Tiroid bezinin üzerinde bulunan paratiroid bezinin ürettiği parathormon kandaki kemiklerde depo edilen kalsiyumun kana geri verilmesinde rol oynar. Bu hormonun salgılanması, hipofiz bezi ve sinir sisteminin doğrudan etkisi olmadan, kandaki kalsiyum miktarına göre otomatik olarak düzenlenir. Bu hormon kanda kalsiyum miktarı düştüğünde bunu hemen tespit eder ve doğrudan kemik hücrelerine etki ederek, kemikten kana kalsiyum geçişini hızlandırır. Kandaki kalsiyum miktarı belli bir seviyeyi geçtiğinde ise tiroid bezinden kalsitonin hormonu salgılanır. Kalsitonin kandaki fazla kalsiyumun kemiklerin yapısına geçerek orada depolanmasını  sağlar.57

İnsan vücudu için son derece önemli işlevleri olan bu hormonun eksikliği ya da fazlalığı durumunda ne gibi sorunlar ortaya çıkar?

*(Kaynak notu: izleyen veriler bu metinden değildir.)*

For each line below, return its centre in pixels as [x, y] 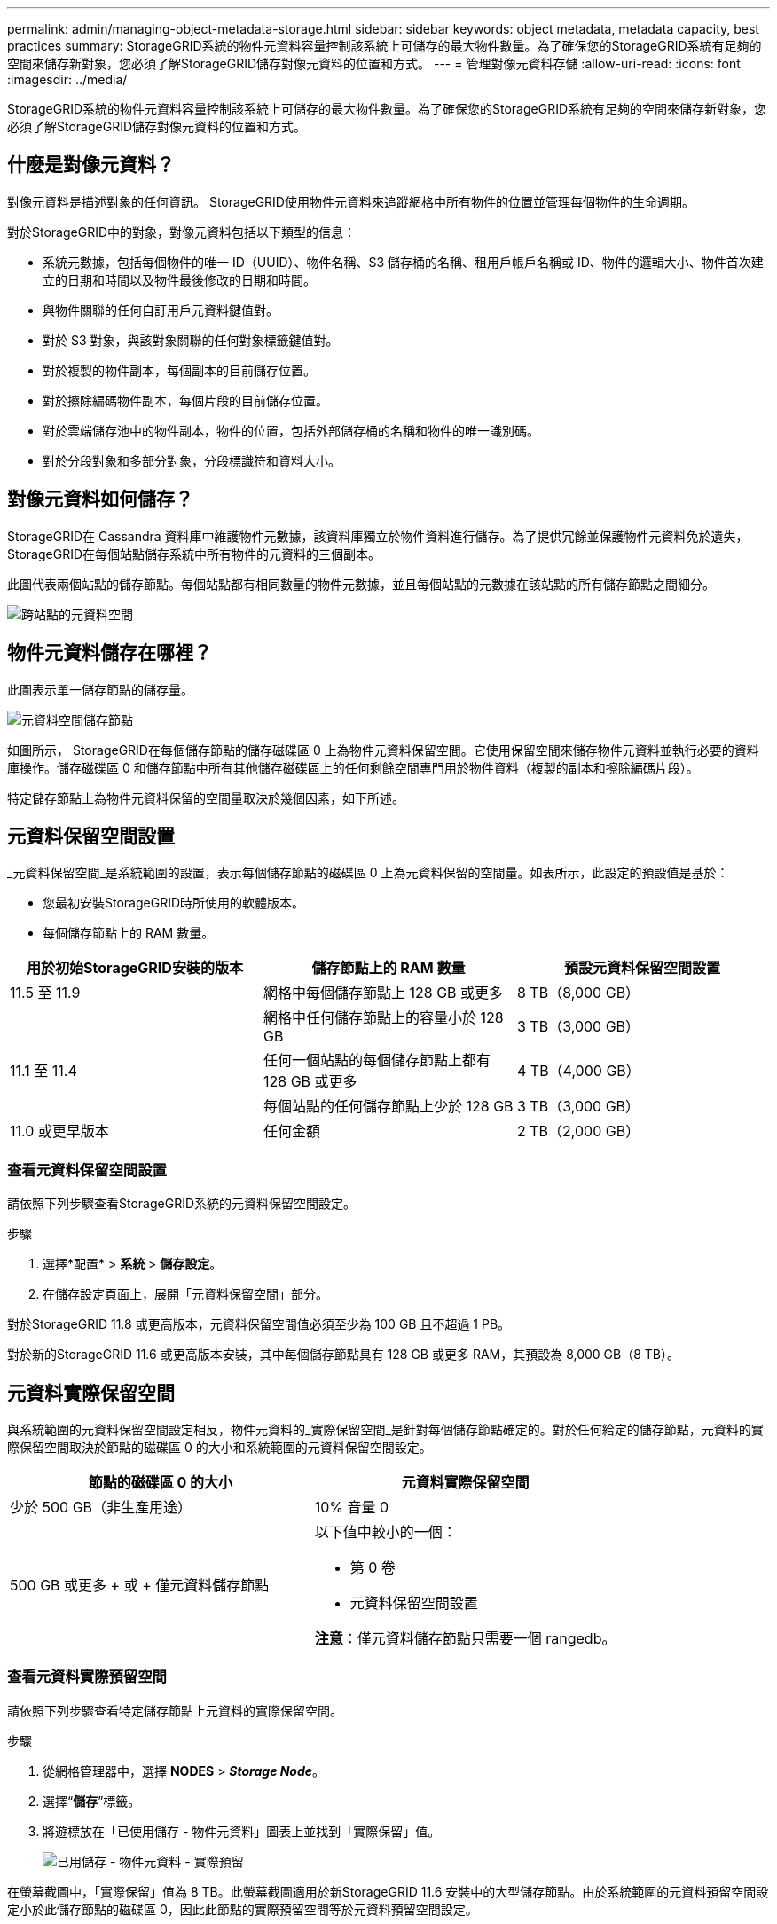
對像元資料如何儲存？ [100, 499]
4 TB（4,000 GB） [578, 1071]
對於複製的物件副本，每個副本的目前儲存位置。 [179, 370]
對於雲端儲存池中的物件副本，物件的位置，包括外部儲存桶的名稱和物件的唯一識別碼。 [291, 430]
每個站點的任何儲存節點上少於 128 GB [388, 1107]
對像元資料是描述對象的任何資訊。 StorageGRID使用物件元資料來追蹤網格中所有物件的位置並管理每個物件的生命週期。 [351, 201]
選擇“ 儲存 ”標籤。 [92, 1801]
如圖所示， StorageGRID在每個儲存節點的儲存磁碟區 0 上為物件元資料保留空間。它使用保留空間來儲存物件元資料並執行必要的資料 [383, 750]
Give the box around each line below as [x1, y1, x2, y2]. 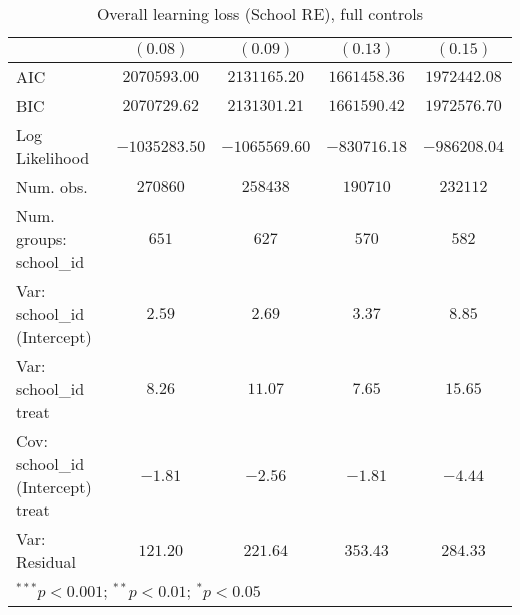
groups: [16, 227, 67, 250]
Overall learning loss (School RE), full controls [96, 2, 424, 25]
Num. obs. [16, 175, 88, 198]
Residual [16, 550, 76, 573]
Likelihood [16, 146, 90, 169]
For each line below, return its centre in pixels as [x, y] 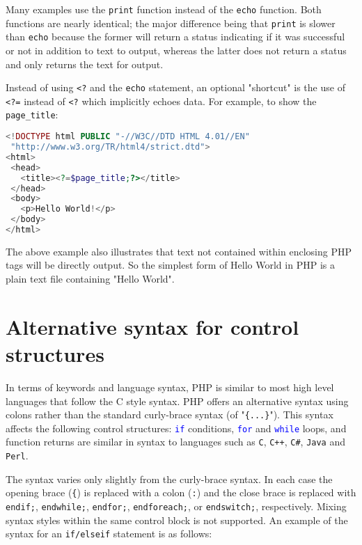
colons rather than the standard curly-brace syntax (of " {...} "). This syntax [170, 414]
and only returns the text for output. [85, 64]
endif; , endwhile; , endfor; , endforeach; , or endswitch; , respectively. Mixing [176, 506]
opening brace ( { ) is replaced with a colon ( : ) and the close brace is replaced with [181, 492]
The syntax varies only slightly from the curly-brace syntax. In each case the [169, 479]
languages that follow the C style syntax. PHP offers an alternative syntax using [177, 401]
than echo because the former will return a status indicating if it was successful [175, 37]
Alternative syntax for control [152, 326]
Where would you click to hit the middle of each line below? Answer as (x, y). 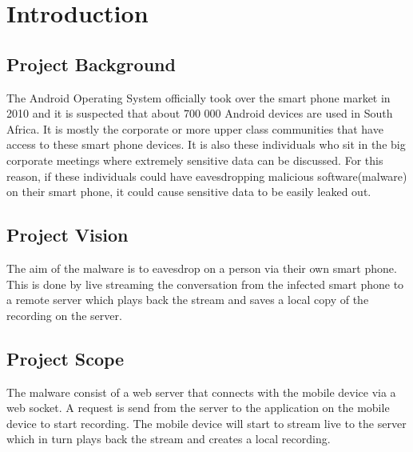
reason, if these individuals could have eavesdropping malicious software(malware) (207, 176)
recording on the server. (64, 315)
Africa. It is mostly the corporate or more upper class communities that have (195, 128)
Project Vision (68, 235)
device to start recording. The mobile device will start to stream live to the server (206, 423)
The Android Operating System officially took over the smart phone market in (199, 97)
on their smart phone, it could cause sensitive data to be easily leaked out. (189, 192)
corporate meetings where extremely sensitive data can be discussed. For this (195, 160)
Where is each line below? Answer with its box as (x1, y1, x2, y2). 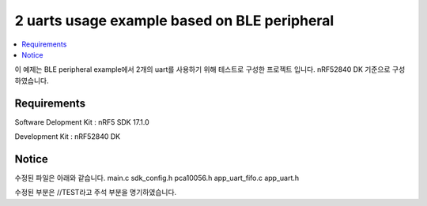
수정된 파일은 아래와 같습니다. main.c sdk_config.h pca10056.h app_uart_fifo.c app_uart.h (14, 173, 300, 182)
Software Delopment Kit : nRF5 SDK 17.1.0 (14, 117, 149, 126)
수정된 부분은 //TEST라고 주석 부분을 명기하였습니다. (14, 188, 177, 197)
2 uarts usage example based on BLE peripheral (14, 12, 334, 29)
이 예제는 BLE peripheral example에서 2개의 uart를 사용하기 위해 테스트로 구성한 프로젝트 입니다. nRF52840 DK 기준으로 (14, 65, 391, 74)
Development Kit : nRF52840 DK (14, 132, 121, 141)
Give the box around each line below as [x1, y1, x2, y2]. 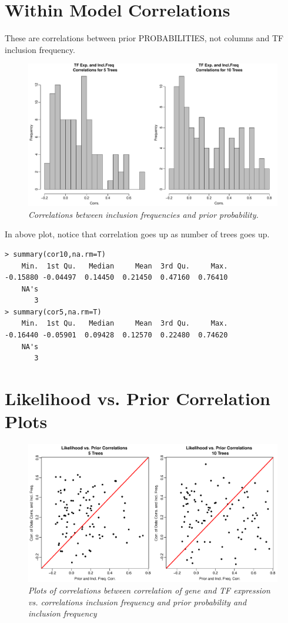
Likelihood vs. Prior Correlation [5, 386, 270, 410]
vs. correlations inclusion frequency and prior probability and [28, 595, 247, 608]
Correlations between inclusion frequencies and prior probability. [28, 208, 259, 220]
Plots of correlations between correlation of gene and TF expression [28, 584, 270, 596]
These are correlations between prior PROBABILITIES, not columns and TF [5, 32, 284, 44]
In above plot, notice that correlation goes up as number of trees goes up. [5, 228, 270, 240]
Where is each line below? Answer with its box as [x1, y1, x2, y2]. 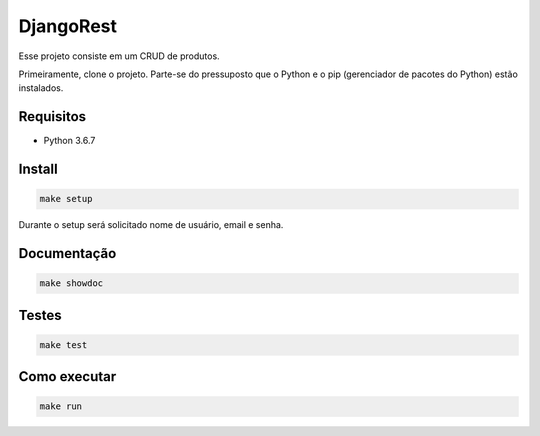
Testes [18, 306, 62, 324]
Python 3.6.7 [43, 135, 96, 147]
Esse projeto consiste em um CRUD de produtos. [18, 50, 220, 62]
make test [39, 339, 88, 350]
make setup [39, 193, 93, 205]
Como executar [18, 368, 117, 385]
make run [39, 401, 83, 412]
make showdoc [39, 278, 104, 289]
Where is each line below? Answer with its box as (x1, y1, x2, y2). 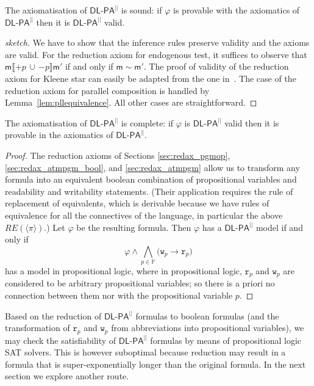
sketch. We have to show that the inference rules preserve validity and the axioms (5, 36, 310, 49)
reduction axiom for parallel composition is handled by (5, 84, 210, 96)
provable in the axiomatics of (5, 128, 113, 141)
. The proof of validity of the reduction (143, 60, 289, 73)
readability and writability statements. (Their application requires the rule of (5, 184, 293, 197)
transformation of (5, 321, 70, 334)
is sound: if (121, 4, 162, 16)
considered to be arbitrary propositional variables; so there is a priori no (5, 277, 275, 289)
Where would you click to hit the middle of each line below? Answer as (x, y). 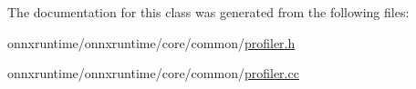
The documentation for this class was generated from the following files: (208, 12)
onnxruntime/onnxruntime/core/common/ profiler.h (151, 42)
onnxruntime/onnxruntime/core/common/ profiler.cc (153, 73)
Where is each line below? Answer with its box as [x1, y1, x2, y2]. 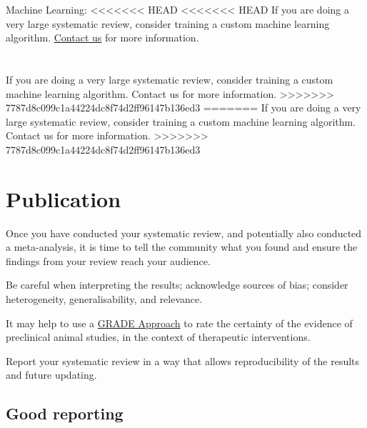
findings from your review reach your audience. [6, 253, 211, 268]
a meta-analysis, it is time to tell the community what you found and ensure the [6, 239, 358, 254]
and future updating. [6, 367, 97, 382]
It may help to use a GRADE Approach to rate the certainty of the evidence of [6, 315, 353, 330]
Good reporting [6, 402, 124, 424]
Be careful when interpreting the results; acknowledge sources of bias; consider [6, 277, 348, 292]
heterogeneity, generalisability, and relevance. [6, 292, 203, 307]
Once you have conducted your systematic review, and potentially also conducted [6, 225, 362, 240]
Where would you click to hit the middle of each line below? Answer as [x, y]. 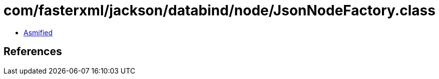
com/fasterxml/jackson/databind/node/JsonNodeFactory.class [219, 10]
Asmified [38, 32]
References [33, 52]
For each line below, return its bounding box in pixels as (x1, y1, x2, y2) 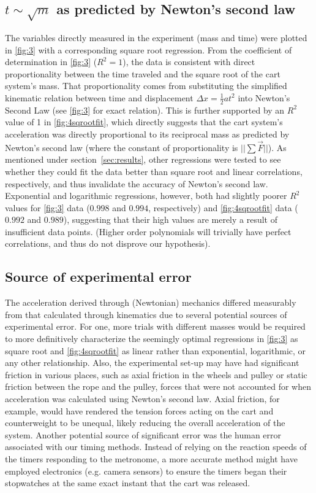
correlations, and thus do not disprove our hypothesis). (5, 237, 211, 250)
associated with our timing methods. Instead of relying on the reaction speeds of (5, 440, 307, 453)
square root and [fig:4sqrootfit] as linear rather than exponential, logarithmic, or (5, 344, 306, 357)
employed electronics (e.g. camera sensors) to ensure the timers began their (5, 464, 287, 477)
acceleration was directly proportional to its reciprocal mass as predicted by (5, 127, 290, 140)
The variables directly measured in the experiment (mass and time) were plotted (5, 31, 307, 44)
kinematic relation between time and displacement (5, 91, 194, 104)
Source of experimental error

Parathormonun azlığında, kandaki kalsiyum miktarı azalır, buna bağlı olarak kaslarda, özellikle de el ve yüz kaslarında kasılmalar yani tetani görülür. Eğer bu nefes borusundaki kaslarda olursa nefes almayı engeller ve ölüme yol açabilir. Hormonun fazlalığında ise, kemiklerdeki kalsiyum depoları boşaltılarak kana verilir. Bu durum kemiklerin kolayca bükülmesine ve kırılmasına sebep olur. Böbrekler kandaki fazla kalsiyumu atmaya çalışır fakat bu kalsiyum kristalleri böbrek taşlarına da neden olabilir.58

Bu örneklerde görüldüğü gibi, insanın yaşamını sağlıklı ve rahat bir şekilde sürdürmesi, hormon sisteminin tam olarak çalışmasıyla mümkündür. Nitekim yalnızca tiroid bezinin çalışmasındaki küçük bir aksaklık pek çok hastalığa neden olabilmektedir. Peki böylesine kusursuz bir sistemi kuran ve işleten kimdir? Buraya kadar hep kandaki eksilen maddeleri fark eden, bu eksikliğin miktarını tespit ederek gerekli maddeleri üreten, bu maddelerin içeriğinin ne olması gerektiğini çok iyi bilen ve gerektiği miktarda maddeyi gerektiği sürece üreten, vücudun diğer organları üzerinde de etkisi olan bir "irade"den söz ettik. Düşünülmesi gereken nokta şudur: Böyle yüksek bir irade gösteren varlık tiroid bezinin kendisi midir? Elbette böyle bir şey mümkün değildir. Tiroid bezi dediğimiz şey bir hücreler topluluğudur; bu topluluğun içinde bir şuur sahibi aramak mümkün değildir. Bu irade, hormonlara aittir de diyemeyiz. Hormon dediğimiz şey de moleküllerden oluşan bir maddedir. O halde bu iradeyi nerede arayacağız?

İşte bu noktada karşılaştığımız tek sonuç, yaratılış gerçeğidir. Vücut içindeki tüm bezlerin, hormonal sistemi oluşturan tüm elemanların, bunların ürettikleri hormonların, o hormonların içinde yer alan moleküllerin ve onları oluşturan atomların tümü Allah'ın benzersiz yaratışının birer ürünüdür.